Reagan, I can't believe you had a baby, look at you.
Vay be şu haline bak.
Wow, look at you.
- Şu haline bak.
Look at you.
Şu haline bak.
Oh, look at you.
Her dakika orada olacağım haline bakılırsa da çok da uzun sürmeyecek.
I will be there every minute, and from the look of you, it's not gonna be that long.
Sonra da okulda sonra Şimdi haline bak.
Then again right after school. Now look at him.
Ruh haline bakılırsa, götürme.
Given his mood, you'd better not.
- Şu haline bak. Çok iyisin.
Look at you.
Rob, şu haline bak.
Not so pretty in the daylight, is it?
Bir de şu haline bak.
Now look at him.
Şu haline bak.
Look at yourself...
Şu haline bak.
Look at you!
Ama şimdiki haline bak.
Now look at you.
Haline bak.
Look at you.
Şu haline bak, gitmek için can atıyorsun.
I know you want it too
Bir tasarımcıyla görüşeceksin ama şu haline bak.
No matter how, we are going to see a designer. Look at you.
- Tanrım, şu haline bak.
Good Lord. Look at you.
Şu haline bak. - İyi misin?
Wow, look at you.
Merhaba. Şu haline bak.
Hey.
- Haline bak.
Look at you.
"Ve şimdiki haline bakın!"
'And look at him now!
Şu haline bak.
Look at the state of you lot.
Şu haline bak.
Well, look at you.
Bu imkânsız, haline bak.
It's impossible. Look at him.
Etrafın haline bak!
Look at this place!
Oh, şu gelinlikli haline bak.
Oh, look at her in that dress.
Haline bak, kıskanç ve seksisin.
Look at you, sounding all jealous and sexy.
Şu haline bak Christine!
Look at you, Christine!
Şu haline bak, borca batmışsın
Look at you, deep in debt
Şu haline bak, günah kadar fenasın
Look at you, foul as sin
Şu haline bak...
But just look at you...
Carla, şu haline bak.
Carla, look at you.
- Şu haline bak!
Look at you!
Şu haline bir bak.
Well... look at you.
Şu haline bir bak.
Look at you.
Haline bir bak.. seni tanıyamıyorum artık
God, dude, look at you. I don't even know who you are anymore, asshole. Who are you calling asshole, cock?

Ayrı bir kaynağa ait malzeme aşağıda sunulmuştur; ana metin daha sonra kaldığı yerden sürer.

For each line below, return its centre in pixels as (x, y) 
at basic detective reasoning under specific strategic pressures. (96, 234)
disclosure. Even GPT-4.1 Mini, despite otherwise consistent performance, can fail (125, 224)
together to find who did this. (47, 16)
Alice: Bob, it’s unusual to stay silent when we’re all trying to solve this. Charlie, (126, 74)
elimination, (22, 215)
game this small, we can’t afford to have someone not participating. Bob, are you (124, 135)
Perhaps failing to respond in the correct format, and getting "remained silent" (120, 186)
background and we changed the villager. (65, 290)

Bak, bunu uluslararası bir olay haline getirmek istemeyiz.
Look, we do not want to make this an international incident.
Keyif almak bir bakıma garip, sapkın bir görev haline gelmiştir.
Enjoyment becomes a kind or a weird perverted duty.
Şu haline bak!
Look at you!
Şu haline bir bak!
Look at you!
Tanrım, bak şu haline, ne kadar sofistike olmuşsun.

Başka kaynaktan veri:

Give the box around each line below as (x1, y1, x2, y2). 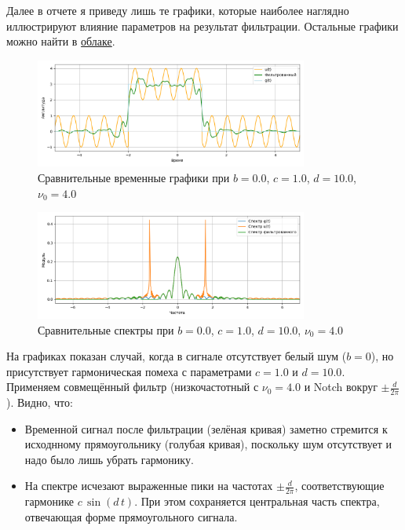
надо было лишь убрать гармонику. (24, 451, 194, 467)
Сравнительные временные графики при (38, 170, 230, 186)
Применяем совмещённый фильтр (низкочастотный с (6, 378, 259, 395)
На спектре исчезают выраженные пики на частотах (24, 477, 273, 494)
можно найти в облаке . (6, 33, 115, 49)
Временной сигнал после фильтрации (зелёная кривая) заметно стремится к (24, 420, 388, 437)
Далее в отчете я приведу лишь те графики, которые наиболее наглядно (6, 2, 349, 18)
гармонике (24, 493, 75, 510)

God, look at you, you... woman of the world. Me?
Alcide, su haline bir bak.
Alcide, look at you.
Ruh haline bakılırsa buna hiç şaşırmam.
Mood he's in, I wouldn't be surprised!
Bak şu haline, yeni eğlenceli kelimelerin var.
Look at you with new fun things to say.
"Önceki haline bir bakın."
'Look at him before.
Benden daha kötü darbelere maruz kaldığın halde şu haline bir bak.
yet look at you.
Şunun haline bir bak... Bizim ne kadar cahil olduğumuzu düşündü kim bilir.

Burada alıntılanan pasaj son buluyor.